E conclui: “Este novo regime pode representar uma redução da salvaguarda dos interesses dos consumidores sobre os quais se refletem os aumentos das taxas aeroportuárias, porquanto a intervenção do INAC (atual ANAC) carece da apresentação de reclamação por parte dos utilizadores (companhias aéreas)”.
Este instrumento mereceria um controlo financeiro mais apertado e um regulador dotado de poderes mais amplos em termos económicos, caso contrário, poderá fazer parte do elenco de negócios públicos com rendas garantidas e excessivas em benefício de privados.
O relatório aponta também que “a cláusula de partilha de riscos de tráfego só penaliza os operadores, dado que prevê sempre a manutenção e subida do tarifário, mas nunca a sua descida”. Considera ainda que o contrato “não salvaguarda de forma razoável a partilha de benefícios com o Estado, já que apenas prevê a partilha de receitas após o ano de 2025″.
“Este contrato contém um reduzido risco para o concessionário encontrando-se o mesmo blindado em termos de clausulado, na medida em que quaisquer alterações relevantes, de lei ou de circunstâncias, conduzem necessariamente a um processo de reequilíbrio financeiro a favor da concessionária”, refere o relatório, alertando que sem um “controlo financeiro apertado”, a privatização “poderá fazer parte do elenco de negócios públicos com rendas garantidas e excessivas em benefício de privados“.
A auditoria divulgada no início deste ano também considera que “o Estado privilegiou o potencial encaixe financeiro com a venda da ANA, no curto prazo, em detrimento do equilíbrio na partilha de rendimentos com a concessão de serviço público aeroportuário, no longo prazo”.
As disposições sobre a regulação económica da concessão transitaram, durante o processo de privatização, da lei aplicável para o contrato, fragilizando a regulação e com prejuízo para a estabilidade processual e para a transparência e publicidade daquelas.
Refere também que “as disposições sobre a regulação económica da concessão transitaram, durante o processo de privatização, da lei aplicável para o contrato, fragilizando a regulação e com prejuízo para a estabilidade processual e para a transparência e publicidade daquelas”.
Aponta ainda “não se ter verificado o reforço da posição competitiva, do crescimento e da eficiência da ANA, em benefício do setor da aviação civil portuguesa, da economia nacional e dos utilizadores e utentes das estruturas aeroportuárias geridas pela ANA”. Em suma, “não foi assegurado que o enquadramento deste processo protegeria cabalmente os interesses nacionais“.
De notar que as conclusões da auditoria deste ano não foram unânimes para os juízes relatores do Tribunal Constitucional.
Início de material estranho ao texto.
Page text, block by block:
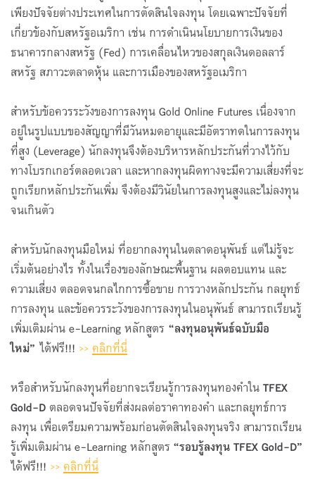
เพียงปัจจัยต่างประเทศในการตัดสินใจลงทุน โดยเฉพาะปัจจัยที่
เกี่ยวข้องกับสหรัฐอเมริกา เช่น การดำเนินนโยบายการเงินของ
ธนาคารกลางสหรัฐ (Fed) การเคลื่อนไหวของสกุลเงินดอลลาร์
สหรัฐ สภาวะตลาดหุ้น และการเมืองของสหรัฐอเมริกา
สำหรับข้อควรระวังของการลงทุน Gold Online Futures เนื่องจาก
อยู่ในรูปแบบของสัญญาที่มีวันหมดอายุและมีอัตราทดในการลงทุน
ที่สูง (Leverage) นักลงทุนจึงต้องบริหารหลักประกันที่วางไว้กับ
ทางโบรกเกอร์ตลอดเวลา และหากลงทุนผิดทางจะมีความเสี่ยงที่จะ
ถูกเรียกหลักประกันเพิ่ม จึงต้องมีวินัยในการลงทุนสูงและไม่ลงทุน
จนเกินตัว
สำหรับนักลงทุนมือใหม่ ที่อยากลงทุนในตลาดอนุพันธ์ แต่ไม่รู้จะ
เริ่มต้นอย่างไร ทั้งในเรื่องของลักษณะพื้นฐาน ผลตอบแทน และ
ความเสี่ยง ตลอดจนกลไกการซื้อขาย การวางหลักประกัน กลยุทธ์
การลงทุน และข้อควรระวังของการลงทุนในอนุพันธ์ สามารถเรียนรู้
เพิ่มเติมผ่าน e-Learning หลักสูตร “ลงทุนอนุพันธ์ฉบับมือ
ใหม่” ได้ฟรี!!! >>คลิกที่นี่
หรือสำหรับนักลงทุนที่อยากจะเรียนรู้การลงทุนทองคำในTFEX
Gold-D ตลอดจนปัจจัยที่ส่งผลต่อราคาทองคำ และกลยุทธ์การ
ลงทุน เพื่อเตรียมความพร้อมก่อนตัดสินใจลงทุนจริง สามารถเรียน
รู้เพิ่มเติมผ่าน e-Learning หลักสูตร “รอบรู้ลงทุนTFEX Gold-D”
ได้ฟรี!!! >>คลิกที่นี่
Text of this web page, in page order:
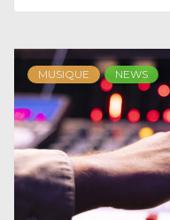
MUSIQUE NEWS
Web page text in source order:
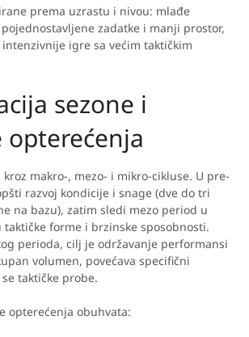
prema uzrastu i nivou: mlađe
zadatke i manji prostor,
igre sa većim taktičkim
sezone i
opterećenja
kroz makro-, mezo- i mikro-cikluse. U pre-
razvoj kondicije i snage (dve do tri
na bazu), zatim sledi mezo period u
taktičke forme i brzinske sposobnosti.
perioda, cilj je održavanje performansi
volumen, povećava specifični
taktičke probe.
opterećenja obuhvata:
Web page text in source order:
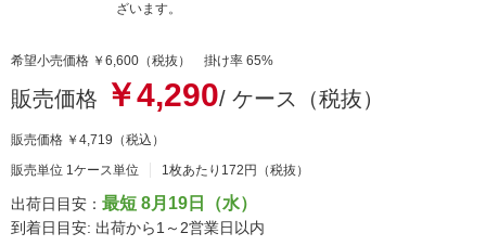
ざいます。
希望小売価格 ￥6,600（税抜） 掛け率 65%
販売価格 ￥4,290/ ケース（税抜）
販売価格 ￥4,719 （税込）
販売単位 1ケース単位
1枚あたり172円（税抜）
出荷日目安： 最短 8月19日（水）
到着日目安: 出荷から1～2営業日以内
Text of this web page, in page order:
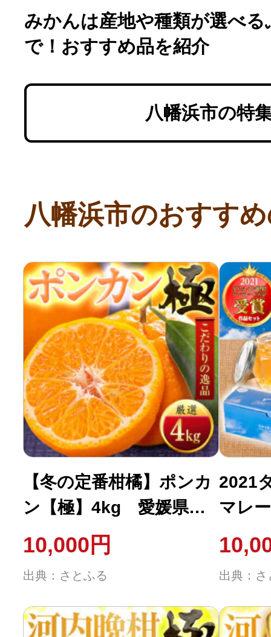
自治体直営サイト特集
よくあるご質問
みかんは産地や種類が選べ
で！おすすめ品を紹介
八幡浜市の特
八幡浜市のおすす
【冬の定番柑橘】ポンカ
ン【極】4kg 愛媛県産
【C49-54】
10,000円
出典：さとふる
2021
マレ
ット
ド・
3】
出典：さ
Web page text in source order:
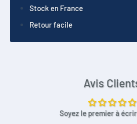
Stock en France
Retour facile
Avis
Soyez le premier à
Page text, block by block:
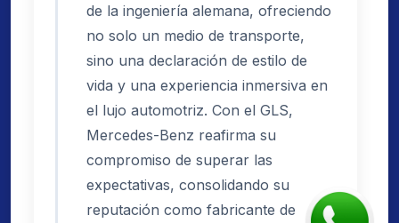
de la ingeniería alemana, ofreciendo
no solo un medio de transporte,
sino una declaración de estilo de
vida y una experiencia inmersiva en
el lujo automotriz. Con el GLS,
Mercedes-Benz reafirma su
compromiso de superar las
expectativas, consolidando su
reputación como fabricante de
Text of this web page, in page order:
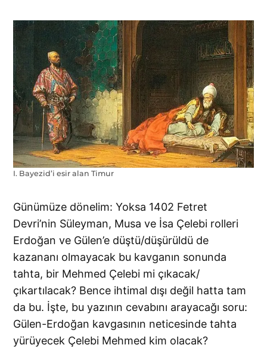
I. Bayezid’i esir alan Timur
Günümüze dönelim: Yoksa 1402 Fetret
Devri’nin Süleyman, Musa ve İsa Çelebi rolleri
Erdoğan ve Gülen’e düştü/düşürüldü de
kazananı olmayacak bu kavganın sonunda
tahta, bir Mehmed Çelebi mi çıkacak/
çıkartılacak? Bence ihtimal dışı değil hatta tam
da bu. İşte, bu yazının cevabını arayacağı soru:
Gülen-Erdoğan kavgasının neticesinde tahta
yürüyecek Çelebi Mehmed kim olacak?
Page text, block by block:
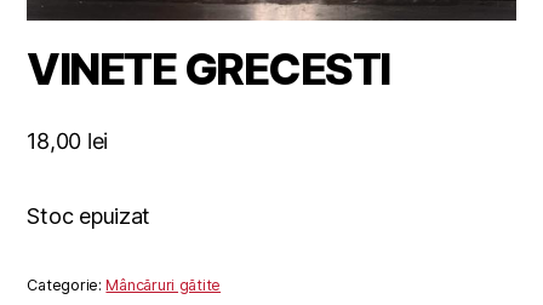
VINETE GRECESTI
18,00 lei
Stoc epuizat
Categorie:Mâncăruri gătite

Dos nove, três votaram vencidos. A concessionária também contestou os resultados: “A ANA assinala que não acompanha a maioria das considerações e afirmações produzidas, designadamente quanto aos (alegados) desequilíbrios dos contratos de concessão a favor do privado e em especial no que respeita às taxas aeroportuárias e à receita da concessão”, lê-se na pronúncia enviada ao Tribunal de Contas e assinada pelo presidente do conselho de administração da ANA, José Luís Arnaut, e pelo presidente executivo, Thierry Ligonnière.
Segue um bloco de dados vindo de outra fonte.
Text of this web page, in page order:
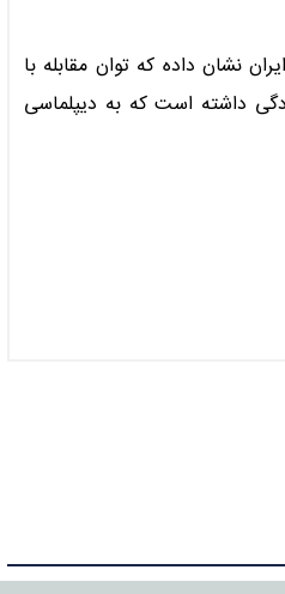
نشان داده که توان مقابله با
داشته است که به دیپلماسی
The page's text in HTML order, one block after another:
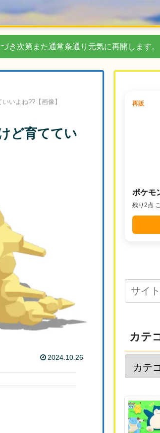
き次第また通常条通り元気に再開します。
いよね??【画像】
ど育ててい
2024.10.26
再販
ポケモ
残り2点
カテ
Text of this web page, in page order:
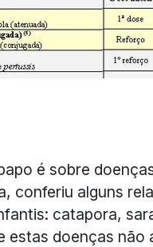
é sobre
conferiu alguns
catapora,
estas doenças
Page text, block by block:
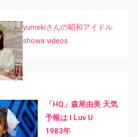
yumekiさんの昭和アイドル
showa videos
「HQ」森尾由美 天気
予報は I Luv U
1983年
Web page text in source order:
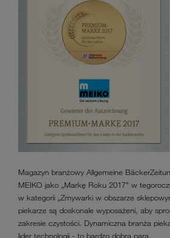
Magazyn branżowy Allgemeine
MEIKO jako „Markę Roku 2017” w
w kategorii „Zmywarki w obszarze
piekarze są doskonale wyposażeni, aby
zakresie czystości. Dynamiczna branża
lider technologii - to bardzo dobra para.
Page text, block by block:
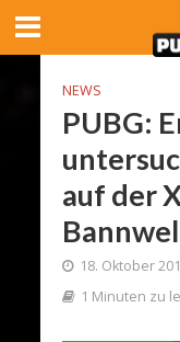
NEWS
PUBG:
auf der
18. Oktober
1 Minuten zu
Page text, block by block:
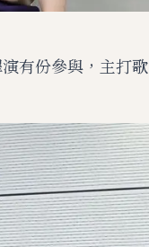
有份參與，主打歌
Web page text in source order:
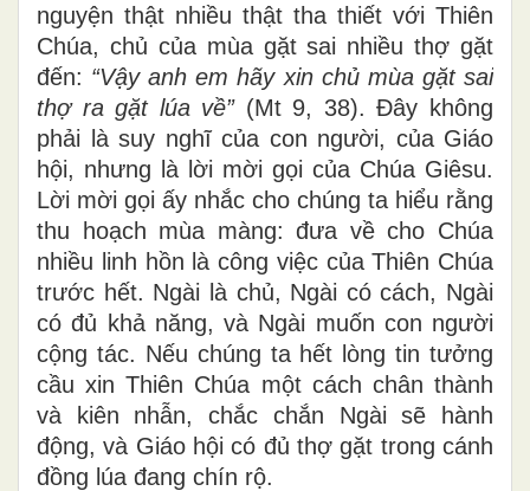
nguyện thật nhiều thật tha thiết với Thiên
Chúa, chủ của mùa gặt sai nhiều thợ gặt
đến: “Vậy anh em hãy xin chủ mùa gặt sai
thợ ra gặt lúa về”(Mt 9, 38). Đây không
phải là suy nghĩ của con người, của Giáo
hội, nhưng là lời mời gọi của Chúa Giêsu.
Lời mời gọi ấy nhắc cho chúng ta hiểu rằng
thu hoạch mùa màng: đưa về cho Chúa
nhiều linh hồn là công việc của Thiên Chúa
trước hết. Ngài là chủ, Ngài có cách, Ngài
có đủ khả năng, và Ngài muốn con người
cộng tác. Nếu chúng ta hết lòng tin tưởng
cầu xin Thiên Chúa một cách chân thành
và kiên nhẫn, chắc chắn Ngài sẽ hành
động, và Giáo hội có đủ thợ gặt trong cánh
đồng lúa đang chín rộ.

Ambos vão agora ser ouvidos pelos deputados da Comissão de Economia. Tal como o ex-primeiro-ministro Pedro Passos Coelho, o antigo ministro das Finanças, Vítor Gaspar, a antiga secretária de Estado do Tesouro, Maria Luís Albuquerque e o antigo secretário de Estado das Infraestruturas, Sérgio Monteiro. Do lado dos governos socialistas, foram chamados os ex-ministros Pedro Marques, Pedro Nuno Santos e João Galamba.